The built-in pattern set covers: US Social Security numbers (\d{3}-\d{2}-\d{4}), email addresses (RFC 5321 simplified), US and international phone numbers, and credit card numbers (15-16 digits, Luhn-checked).

Patterns are applied in order. Each match is replaced with [TYPE_N] where N is a counter per type. This means two email addresses in the same text become [EMAIL_1] and [EMAIL_2]. The mapping keys are the placeholder strings, so restoration is a simple string replacement pass.

# Internals sketch (simplified)
class Redactor:
    def redact(self, text: str) -> tuple[str, dict[str, str]]:
        mapping = {}
        counters = {}
        for pattern in self._patterns:
            for match in pattern.regex.finditer(text):
                value = match.group()
                if pattern.name == "CARD" and not luhn_check(value):
                    continue
                counter = counters.get(pattern.name, 0) + 1
                counters[pattern.name] = counter
                placeholder = f"[{pattern.name}_{counter}]"
                mapping[placeholder] = value
                text = text.replace(value, placeholder, 1)
        return text, mapping

The 36 tests cover each built-in pattern independently, Luhn boundary cases (valid card passes, invalid card is ignored), custom pattern registration, restore round-trips, and overlapping patterns (SSN-like digits inside a phone number).

The one design choice I debated longest was whether restore() should accept the mapping as an argument or whether the Redactor instance should hold state. Accepting it as an argument won. Stateless restore means you can serialize the mapping and restore in a different process or on a different machine.

When It Helps and When It Doesn't

It helps for logging pipelines. Redact before writing to disk or sending to a log aggregator. Restore is rarely needed in this path since logs are for debugging, not for extracting the original data.

It helps when users paste sensitive data into prompts and the model does not need the real values to complete the task. A model summarizing a document does not need the actual SSN. Replace it with a placeholder. The summary is just as useful.

It helps less when the model's answer depends on the actual PII. If you ask the model to "validate this credit card number," redacting the number before sending it defeats the purpose.

It is not a substitute for access controls. Redacting prompts before logging is a defense-in-depth measure. It does not replace proper authentication, authorization, and data handling policies.

Install

pip install git+https://github.com/MukundaKatta/llm-pii-redact

Zero dependencies. Python 3.10+.

Quick start:

from llm_pii_redact import Redactor

r = Redactor()
safe_prompt, mapping = r.redact(user_prompt)
# log safe_prompt, send safe_prompt to model
# if you need originals: r.restore(safe_prompt, mapping)

Sibling Libraries

Library	What it does
`llm-output-validator`	Validate that output does not contain PII
`tool-secret-scrubber`	Strip API keys and tokens from tool logs
`llm-redact-secrets`	Redact API keys, JWTs, bearer tokens
`agent-redact`	Full redaction pipeline for agent sessions
`prompt-shield`	Pattern-based prompt injection detection

llm-pii-redact focuses on personal data. tool-secret-scrubber and llm-redact-secrets focus on credentials. They solve adjacent problems and are worth using together in a logging pipeline.

What's Next

The next feature is a streaming redaction mode. Currently, redact() operates on a complete string. For long prompts assembled incrementally, you need the full string before redacting. A streaming variant would process text in chunks, buffering at pattern boundaries.

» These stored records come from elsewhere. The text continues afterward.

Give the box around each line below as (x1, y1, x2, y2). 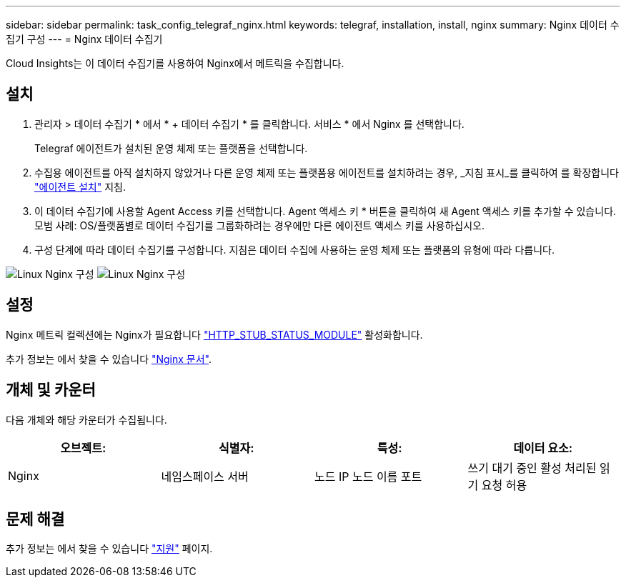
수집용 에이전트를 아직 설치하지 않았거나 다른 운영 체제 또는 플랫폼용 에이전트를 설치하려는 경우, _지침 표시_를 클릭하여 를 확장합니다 (34, 166, 619, 179)
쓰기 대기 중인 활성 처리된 (467, 460, 597, 475)
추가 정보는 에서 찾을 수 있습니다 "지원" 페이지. (6, 542, 213, 555)
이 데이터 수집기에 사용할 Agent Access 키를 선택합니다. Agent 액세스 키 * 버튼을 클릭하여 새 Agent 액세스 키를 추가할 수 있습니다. (34, 204, 617, 217)
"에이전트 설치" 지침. (34, 180, 126, 193)
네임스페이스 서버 (161, 469, 249, 484)
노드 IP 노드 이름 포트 (314, 469, 422, 484)
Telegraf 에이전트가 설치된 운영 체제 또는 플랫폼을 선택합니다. (34, 141, 308, 154)
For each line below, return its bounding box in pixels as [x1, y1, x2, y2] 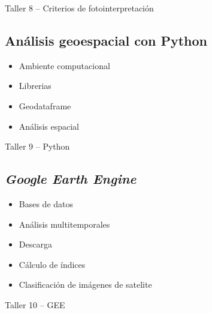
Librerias [19, 79, 52, 92]
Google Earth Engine [5, 169, 137, 188]
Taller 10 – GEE [5, 298, 65, 311]
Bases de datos [19, 197, 74, 210]
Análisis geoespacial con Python [5, 31, 207, 49]
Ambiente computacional [19, 59, 110, 71]
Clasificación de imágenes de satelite [19, 278, 152, 291]
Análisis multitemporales [19, 217, 110, 230]
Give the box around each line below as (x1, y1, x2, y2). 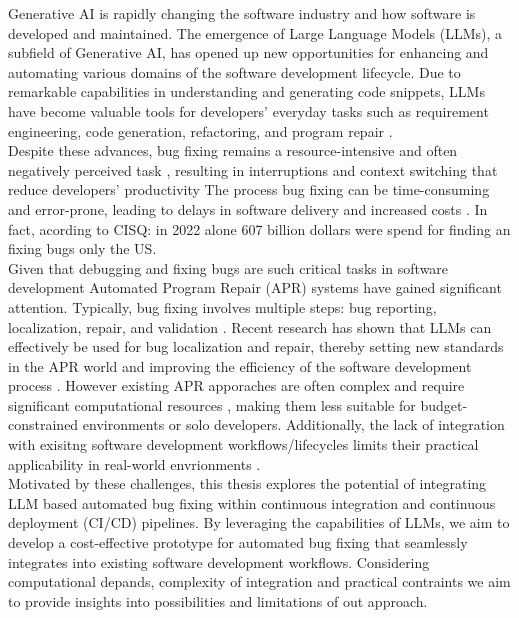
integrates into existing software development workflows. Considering (8, 551, 430, 572)
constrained (8, 414, 79, 435)
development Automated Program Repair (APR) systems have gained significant (8, 277, 502, 298)
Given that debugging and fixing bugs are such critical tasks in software (8, 257, 449, 278)
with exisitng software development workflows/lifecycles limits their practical (8, 434, 479, 455)
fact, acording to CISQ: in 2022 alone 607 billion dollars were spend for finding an (8, 218, 511, 239)
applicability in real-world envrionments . (8, 453, 261, 474)
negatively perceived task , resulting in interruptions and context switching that (8, 159, 498, 180)

The second planned feature is a "synthetic replacement" mode. Instead of [EMAIL_1], replace with a realistic but fake email address generated from a name pool. This makes redacted prompts more readable to humans while still protecting the real data.

The Hermes Agent Challenge gave me a clear forcing function: make the library usable in five lines of code for the common case. The Redactor class with no arguments and sensible defaults meets that bar. Custom patterns are opt-in. The basic redact-and-log workflow needs no configuration.

If you have patterns for PII formats specific to your region or industry, pull requests are welcome. The Pattern dataclass is simple and the test harness makes it easy to verify a new pattern without breaking existing ones.